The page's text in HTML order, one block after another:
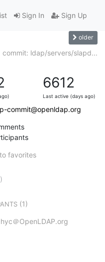
Sign In Sign Up
older
commit: ldap/servers/slapd...
6612
Last active (days ago)
commit@openldap.org
favorites
(1)
hyc＠OpenLDAP.org
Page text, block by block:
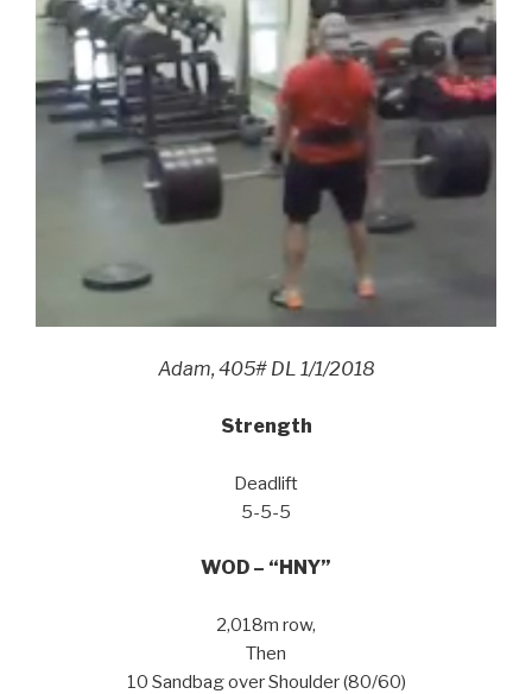
Adam, 405# DL 1/1/2018
Strength
Deadlift
5-5-5
WOD – “HNY”
2,018m row,
Then
10 Sandbag over Shoulder (80/60)
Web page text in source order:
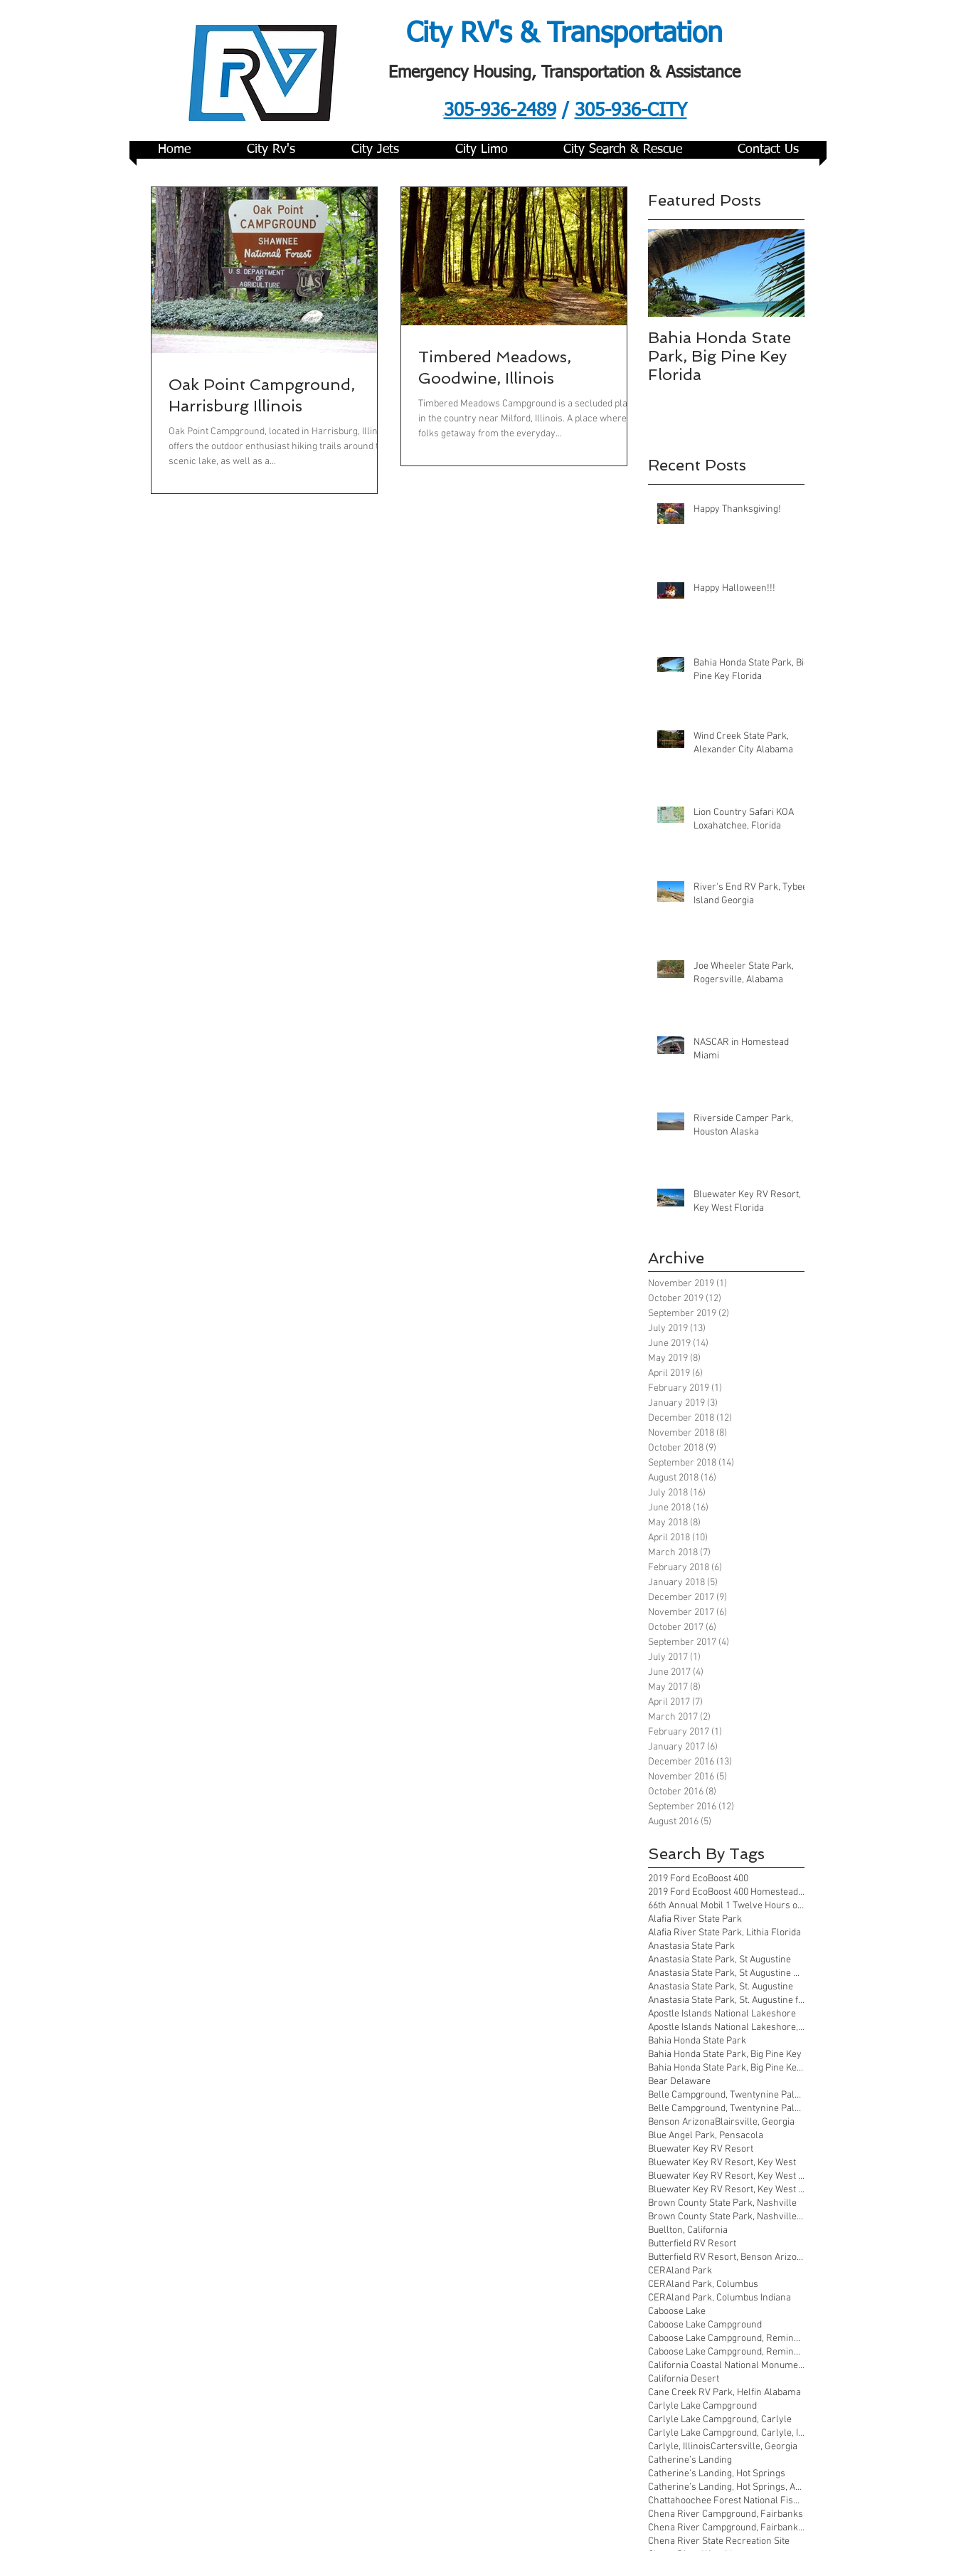
City RV's & Transportation
Emergency Housing, Transportation & Assistance
305-936-2489/ 305-936-CITY
Home City Rv's City Jets City Limo City Search & Rescue Contact Us
Oak Point Campground,
Harrisburg Illinois
Oak Point Campground, located in Harrisburg, Illinois,
offers the outdoor enthusiast hiking trails around the
scenic lake, as well as a...
Timbered Meadows,
Goodwine, Illinois
Timbered Meadows Campground is a secluded place
in the country near Milford, Illinois. A place where
folks getaway from the everyday...
Featured Posts
Bahia Honda State
Park, Big Pine Key
Florida
Recent Posts
Happy Thanksgiving!
Happy Halloween!!!
Bahia Honda State Park, Big
Pine Key Florida
Wind Creek State Park,
Alexander City Alabama
Lion Country Safari KOA
Loxahatchee, Florida
River's End RV Park, Tybee
Island Georgia
Joe Wheeler State Park,
Rogersville, Alabama
NASCAR in Homestead
Miami
Riverside Camper Park,
Houston Alaska
Bluewater Key RV Resort,
Key West Florida
Archive
November 2019 (1)
October 2019 (12)
September 2019 (2)
July 2019 (13)
June 2019 (14)
May 2019 (8)
April 2019 (6)
February 2019 (1)
January 2019 (3)
December 2018 (12)
November 2018 (8)
October 2018 (9)
September 2018 (14)
August 2018 (16)
July 2018 (16)
June 2018 (16)
May 2018 (8)
April 2018 (10)
March 2018 (7)
February 2018 (6)
January 2018 (5)
December 2017 (9)
November 2017 (6)
October 2017 (6)
September 2017 (4)
July 2017 (1)
June 2017 (4)
May 2017 (8)
April 2017 (7)
March 2017 (2)
February 2017 (1)
January 2017 (6)
December 2016 (13)
November 2016 (5)
October 2016 (8)
September 2016 (12)
August 2016 (5)
Search By Tags
2019 Ford EcoBoost 400
2019 Ford EcoBoost 400 Homestead Florida
66th Annual Mobil 1 Twelve Hours of Sebring
Alafia River State Park
Alafia River State Park, Lithia Florida
Anastasia State Park
Anastasia State Park, St Augustine
Anastasia State Park, St Augustine Florida
Anastasia State Park, St. Augustine
Anastasia State Park, St. Augustine florida
Apostle Islands National Lakeshore
Apostle Islands National Lakeshore, Wisconsin
Bahia Honda State Park
Bahia Honda State Park, Big Pine Key
Bahia Honda State Park, Big Pine Key Florida
Bear Delaware
Belle Campground, Twentynine Palms
Belle Campground, Twentynine Palms, California
Benson ArizonaBlairsville, Georgia
Blue Angel Park, Pensacola
Bluewater Key RV Resort
Bluewater Key RV Resort, Key West
Bluewater Key RV Resort, Key West Fl
Bluewater Key RV Resort, Key West Florida
Brown County State Park, Nashville
Brown County State Park, Nashville, Indiana
Buellton, California
Butterfield RV Resort
Butterfield RV Resort, Benson Arizona
CERAland Park
CERAland Park, Columbus
CERAland Park, Columbus Indiana
Caboose Lake
Caboose Lake Campground
Caboose Lake Campground, Remington
Caboose Lake Campground, Remington, Indiana
California Coastal National Monument Gateway
California Desert
Cane Creek RV Park, Helfin Alabama
Carlyle Lake Campground
Carlyle Lake Campground, Carlyle
Carlyle Lake Campground, Carlyle, Illinois
Carlyle, IllinoisCartersville, Georgia
Catherine’s Landing
Catherine’s Landing, Hot Springs
Catherine’s Landing, Hot Springs, Arkansas
Chattahoochee Forest National Fish Hatchery
Chena River Campground, Fairbanks
Chena River Campground, Fairbanks, Alaska
Chena River State Recreation Site

◆ ASSIGNMENT ◆
For the word "Transportation", show every line of the entries that holds it.

◆ SOLUTION ◆
City RV's & Transportation
Emergency Housing, Transportation & Assistance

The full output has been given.